Natural language processing applications often have to deal with noisy text. Text that is dirty has a lot of problems in that it can break the machine learning algorithms, skew the results and may not be representative of the content. Text results are often measured by parameters such as precision and recall. We discussed these in our earlier posts and they are generally meant to determine the relevancy of the results. We saw that these measures were directly affected by the count of successful matches. If the matches are not possible because dirty text gets discounted, skipped or even worse included where it should not be, then the results are no longer accurate.
Furthermore, we saw that we had some elementary steps to mitigate these. For example, we considered, stemming and lemmatization to discover root words and conform different representations to the same word.
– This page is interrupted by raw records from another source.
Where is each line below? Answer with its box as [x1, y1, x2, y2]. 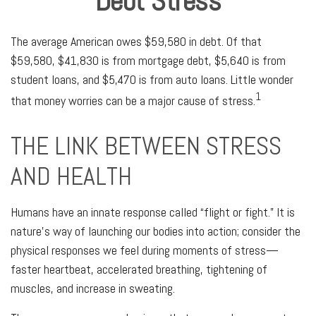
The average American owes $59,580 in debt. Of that [11, 33, 262, 49]
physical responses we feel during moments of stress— [11, 242, 279, 258]
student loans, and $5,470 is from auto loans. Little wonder [11, 71, 293, 87]
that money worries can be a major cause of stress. [11, 92, 255, 109]
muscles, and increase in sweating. [11, 280, 175, 296]
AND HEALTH [11, 160, 132, 193]
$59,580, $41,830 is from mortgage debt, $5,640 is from [11, 52, 286, 68]
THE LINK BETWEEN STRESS [11, 130, 281, 162]
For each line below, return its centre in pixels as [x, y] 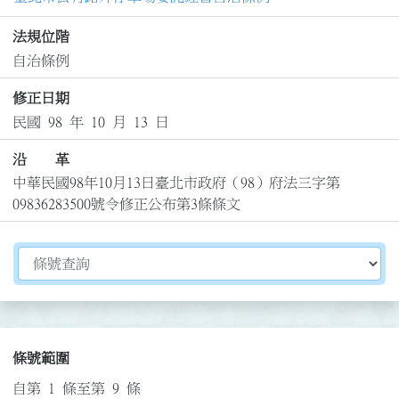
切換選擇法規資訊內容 [88, 257]
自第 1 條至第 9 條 [76, 389]
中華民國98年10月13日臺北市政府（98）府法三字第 [176, 183]
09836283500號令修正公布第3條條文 [126, 204]
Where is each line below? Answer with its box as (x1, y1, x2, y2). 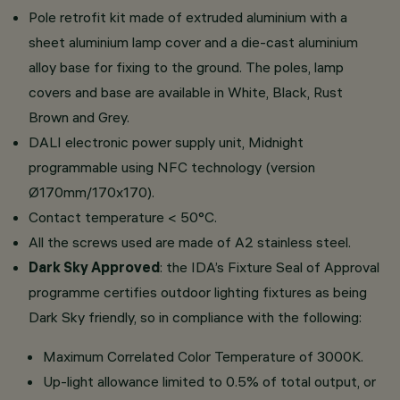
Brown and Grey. (29, 108, 129, 126)
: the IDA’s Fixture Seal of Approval (160, 258, 379, 276)
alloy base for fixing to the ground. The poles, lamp (29, 58, 344, 76)
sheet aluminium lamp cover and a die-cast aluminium (29, 33, 358, 51)
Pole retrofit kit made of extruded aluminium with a (29, 8, 347, 26)
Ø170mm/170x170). (29, 183, 154, 201)
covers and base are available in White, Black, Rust (29, 83, 343, 101)
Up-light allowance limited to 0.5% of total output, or (43, 372, 376, 390)

Such techniques however can be overly general. If the modifications also are supposed to differentiate the words, then such technique does not alone help.
There are other techniques such as a lookup table that may be relevant to the domain of the subject. Such lookup tables simplify the language to a great deal in that we now have fewer and more consistent words.
Lookup tables are an interesting idea, we can associate one or more variations of the word against the same normalized term. This lets us add new variations such as slangs into the table for lookup. Every-time we see a new term , we can include it in the table for use later.
While Lookup tables are great for associations between terms and their normalized word, the normalized word is the neither the lemma nor necessarily the meaning of the word.
To improve that, we could now extend the idea to use a thesaurus or an ontology. These organize words by their related semantics. An Ontology goes further in describing a hierarchy or even categorizing As you can see these refinements are meant to bring in the dirty text into the mainstream for counting towards the measures we have for the language processing applications.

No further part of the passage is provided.